Crash Course mentioned that the Fed can increase the money supply through different means in an expansionary policy, but they also said many times that in a contractionary policy, the Fed can decrease the money supply. They even mentioned as an example that in the 1970’s, Fed Chair Paul Volcker decreased the money supply to combat inflation.
A decrease in the money supply would mean that the Fed is literally taking money out circulation and eliminating it, so there are fewer dollars circulating in the economy. This never happens.
What does happen (and what Paul Volcker did) was increase the discount rate so that money was being created at a much slower rate. Since the Fed creates money and lends it to commercial banks at the discount rate, increasing the discount rate would mean that fewer loans are made to banks, so less money is being created.
So the Money Supply never decreases, it just slows the rate of increase. These are two very different things, as important as the difference between the deficit and the debt.
The Great Depression
Crash Course often says that answers to certain economic questions are very complicated, but they don’t seem to have a problem with claiming what prolonged the great depression:
The Fed gets blamed for prolonging the Depression because it didn’t give banks emergency loans, which would have increased the liquidity in banks and the money supply in general.
This is a very big statement about the Great Depression, essentially arguing that the Depression would not have been as bad if the Fed had just bailed out the banks.
This is a highly debatable suggestion to say the least, as economists and historians still disagree about what made the Great Depression so severe, compared to previous slumps. It is very likely a combination of monetary and fiscal policy, and The Austrian School would even suggest that the Fed’s very expansionary policy throughout the 1920’s caused the Great Depression’s severity.

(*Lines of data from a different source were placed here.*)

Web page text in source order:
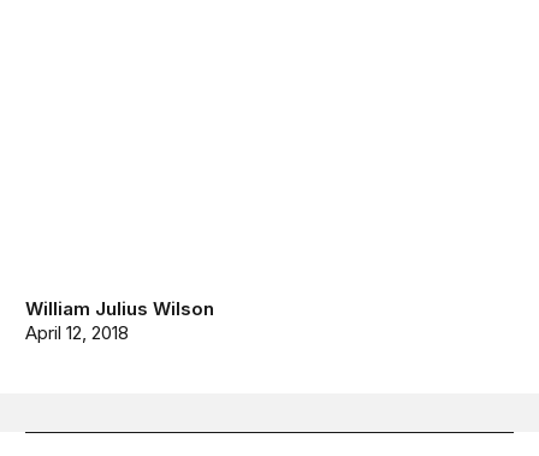
William Julius Wilson
April 12, 2018
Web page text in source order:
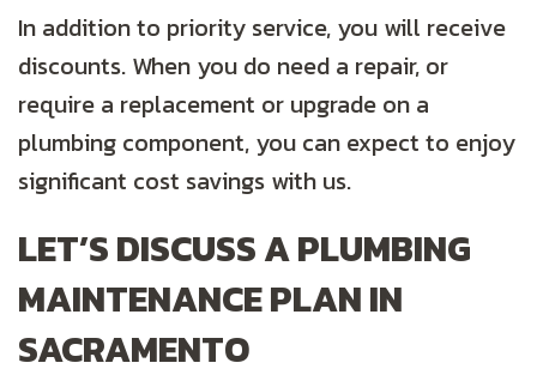
In addition to priority service, you will receive
discounts. When you do need a repair, or
require a replacement or upgrade on a
plumbing component, you can expect to enjoy
significant cost savings with us.
LET’S DISCUSS A PLUMBING
MAINTENANCE PLAN IN
SACRAMENTO
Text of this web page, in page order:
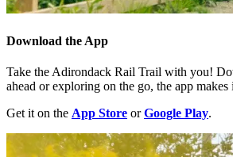
Download the App
Take the Adirondack Rail Trail with you!
ahead or exploring on the go, the app
Get it on the App Store orGoogle Play.
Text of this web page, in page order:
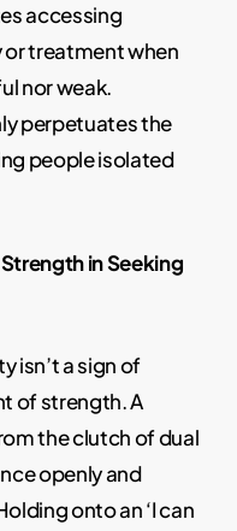
accessing
or treatment when
nor weak.
perpetuates the
people isolated
in Seeking
isn’t a sign of
of strength. A
the clutch of dual
openly and
onto an ‘I can
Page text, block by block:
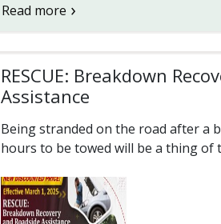
Read more
RESCUE: Breakdown
Assistance
Being stranded on the road after a
hours to be towed will be a thing of
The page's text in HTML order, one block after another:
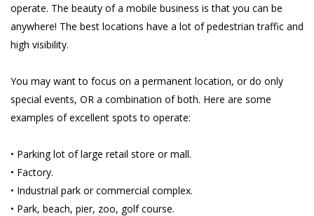
operate. The beauty of a mobile business is that you can be
anywhere! The best locations have a lot of pedestrian traffic and
high visibility.
You may want to focus on a permanent location, or do only
special events, OR a combination of both. Here are some
examples of excellent spots to operate:
• Parking lot of large retail store or mall.
• Factory.
• Industrial park or commercial complex.
• Park, beach, pier, zoo, golf course.

Additionally, since the United States did bail out banks following the 2008 financial crisis, why was the recession so prolonged?
Why Has There Not Been Any Inflation?
If the Fed has been increasing the money supply steadily since 2008, why has the actual inflation rate stayed so low?

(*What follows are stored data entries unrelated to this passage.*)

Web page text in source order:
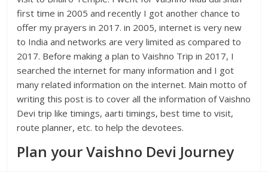
first time in 2005 and recently I got another chance to
offer my prayers in 2017. in 2005, internet is very new
to India and networks are very limited as compared to
2017. Before making a plan to Vaishno Trip in 2017, I
searched the internet for many information and I got
many related information on the internet. Main motto of
writing this post is to cover all the information of Vaishno
Devi trip like timings, aarti timings, best time to visit,
route planner, etc. to help the devotees.
Plan your Vaishno Devi Journey
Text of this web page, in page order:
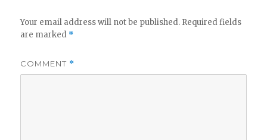
Your email address will not be published. Required fields
are marked *
COMMENT *
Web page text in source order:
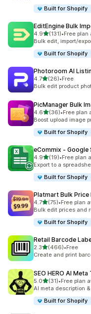
Built for Shopify
EditEngine Bulk
4.9out of 5 stars
(131)
131 total reviews
•Free plan
Bulk edit, import/
Built for Shopify
Photoroom AI
4.7out of 5 stars
(26)
26 total reviews
•Free
Bulk edit product
PicManager Bulk
4.6out of 5 stars
(36)
36 total reviews
•Free plan
Boost upload image
Built for Shopify
eCommix ‑ Google
4.9out of 5 stars
(19)
19 total reviews
•Free plan
Export to a
Built for Shopify
Platmart Bulk Price
4.7out of 5 stars
(75)
75 total reviews
•Free plan
Bulk edit prices and
Built for Shopify
Retail Barcode
2.3out of 5 stars
(466)
466 total reviews
•Free
Create and print
SEO HERO AI
5.0out of 5 stars
(31)
31 total reviews
•Free plan
AI meta description
Built for Shopify
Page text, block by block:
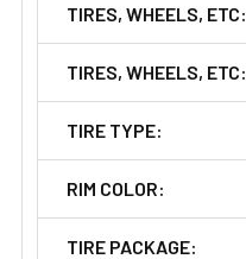
TIRES, WHEELS, ETC:
TIRES, WHEELS, ETC:
TIRE TYPE:
RIM COLOR:
TIRE PACKAGE:
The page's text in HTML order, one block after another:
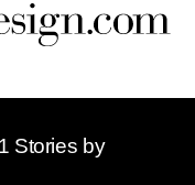
Stories by
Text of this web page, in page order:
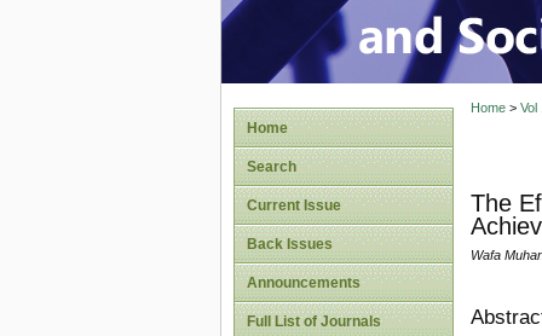
Home
Search
Current Issue
Back Issues
Announcements
Full List of Journals
Home> Vol
The
Wafa
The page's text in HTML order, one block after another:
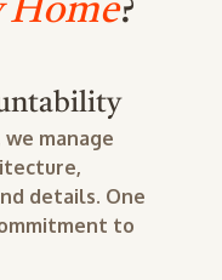
Home?
manage
details. One
to
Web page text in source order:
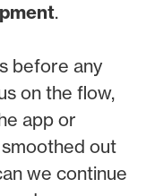
.
before any
on the flow,
app or
out
we continue
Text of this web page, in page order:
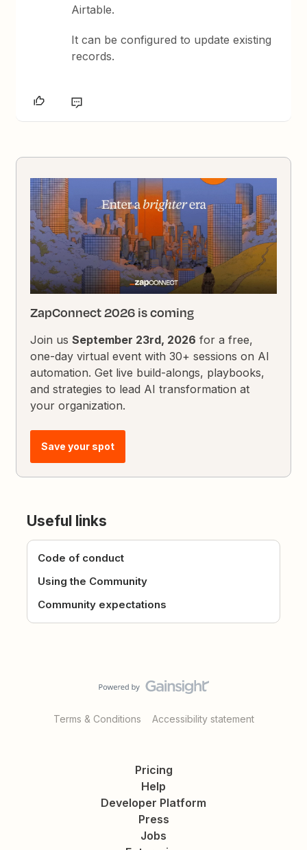
Airtable.
It can be configured to update existing
records.
ZapConnect 2026 is coming
Join usSeptember 23rd, 2026 for a free,
one-day virtual event with 30+ sessions on AI
automation. Get live build-alongs, playbooks,
and strategies to lead AI transformation at
your organization.
Save your spot
Useful links
Code of conduct
Using the Community
Community expectations
Terms & Conditions Accessibility statement
Pricing
Help
Developer Platform
Press
Jobs
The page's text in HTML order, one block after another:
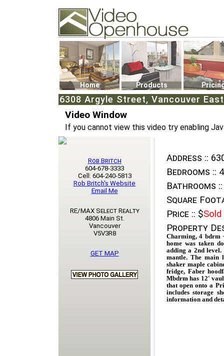
74502 Kitsilano RPO
Vancouver, BC V6K4P4
Phone: (604)732-7070
Home Products
6308 Argyle Street, Vancouver East
Video Window
If you cannot view this video try enabling
Address ::
Bedrooms :: 4
Bathrooms ::
Square
Price :: $Sold
Property
Charming, 4 bdrm
home was taken
adding a 2nd
mantle. The main
shaker maple
fridge, Faber
Mbdrm has 12'
that open onto a
includes storage
information and
Rob Britch
604-678-3333
Cell: 604-240-5813
Rob Britch's Website
Email Me
RE/MAX Select Realty
4806 Main St.
Vancouver
V5V3R8
GET MAP
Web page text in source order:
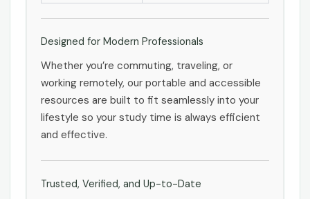
Designed for Modern Professionals
Whether you’re commuting, traveling, or
working remotely, our portable and accessible
resources are built to fit seamlessly into your
lifestyle so your study time is always efficient
and effective.
Trusted, Verified, and Up-to-Date
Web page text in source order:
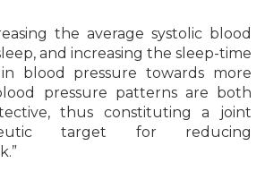
the average systolic blood
and increasing the sleep-time
blood pressure towards more
pressure patterns are both
thus constituting a joint
target for reducing

Crash Course gives three possible answers to this: 1. Banks are not lending out the money they receive from the Fed, so the dollars are not circulating to increase prices. 2. Uncertainty in Europe, which means foreign investors are holding US Dollars, so again, they are not circulating and raising prices. 3. The economy is still sputtering.
For number 3, why would low inflation be the result of a bad economy? I suppose that Crash Course is saying that too many people are saving instead of spending, so money is not circulating in the economy and pushing prices up. This brings us back to our discussion on Deflation, Saving, and Spending, which I won’t rewrite here.

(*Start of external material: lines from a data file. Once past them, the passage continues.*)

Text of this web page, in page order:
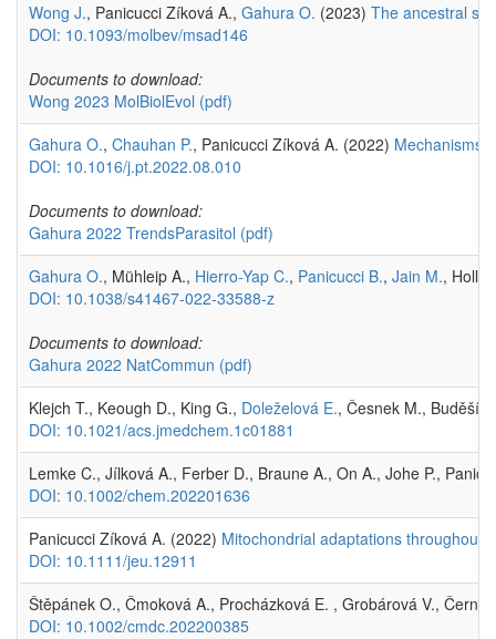
Wong J., Panicucci Zíková A., Gahura O. (2023) The ancestral
DOI: 10.1093/molbev/msad146
Documents to download:
Wong 2023 MolBiolEvol (pdf)
Gahura O., Chauhan P., Panicucci Zíková A. (2022) Mechanisms
DOI: 10.1016/j.pt.2022.08.010
Documents to download:
Gahura 2022 TrendsParasitol (pdf)
Gahura O., Mühleip A., Hierro-Yap C., Panicucci B., Jain M.,
DOI: 10.1038/s41467-022-33588-z
Documents to download:
Gahura 2022 NatCommun (pdf)
Klejch T., Keough D., King G., Doleželová E., Česnek M.,
DOI: 10.1021/acs.jmedchem.1c01881
Lemke C., Jílková A., Ferber D., Braune A., On A., Johe P.,
DOI: 10.1002/chem.202201636
Panicucci Zíková A. (2022) Mitochondrial adaptations throughout
DOI: 10.1111/jeu.12911
Štěpánek O., Čmoková A., Procházková E. , Grobárová V., Černý
DOI: 10.1002/cmdc.202200385
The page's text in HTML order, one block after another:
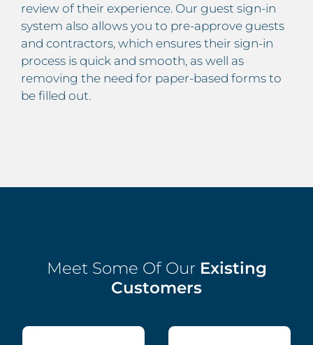
review of their experience. Our guest sign-in
system also allows you to pre-approve guests
and contractors, which ensures their sign-in
process is quick and smooth, as well as
removing the need for paper-based forms to
be filled out.
Meet Some Of OurExisting
Customers
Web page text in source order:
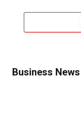
Business News
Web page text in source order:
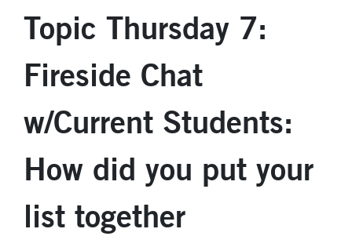
Topic Thursday 7:
Fireside Chat
w/Current Students:
How did you put your
list together
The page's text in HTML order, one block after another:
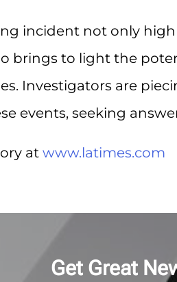
incident not only
brings to light the
Investigators are
events, seeking
at www.latimes.com
Get Great
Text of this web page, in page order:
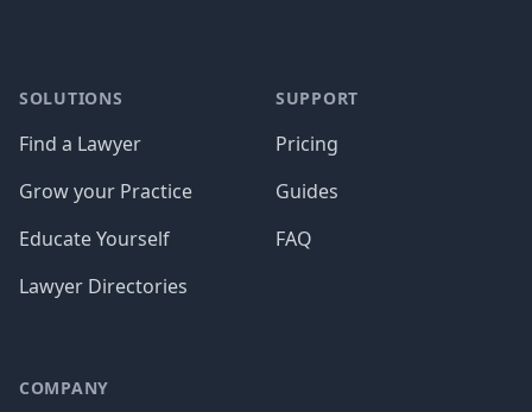
SOLUTIONS
Find a Lawyer
Grow your Practice
Educate Yourself
Lawyer Directories
SUPPORT
Pricing
Guides
FAQ
COMPANY

An alternative explanation that Crash Course did not mentioned is that prices are rising quickly in certain sectors of the economy, namely housing (again) and high-priced luxury goods. If the newly-printed money is only being used in these areas, it will take longer before the prices of normal consumer goods rise.
As I mentioned at the beginning, a lot of this episode was an explanation of what the Fed does, since it’s probably not common knowledge for the normal Crash Course fan. Besides these few (albeit major, especially the first one on decreasing the money supply) errors or opinions, the episode on the whole was pretty informative, and it did a good job at explaning a very difficult concept quite clearly.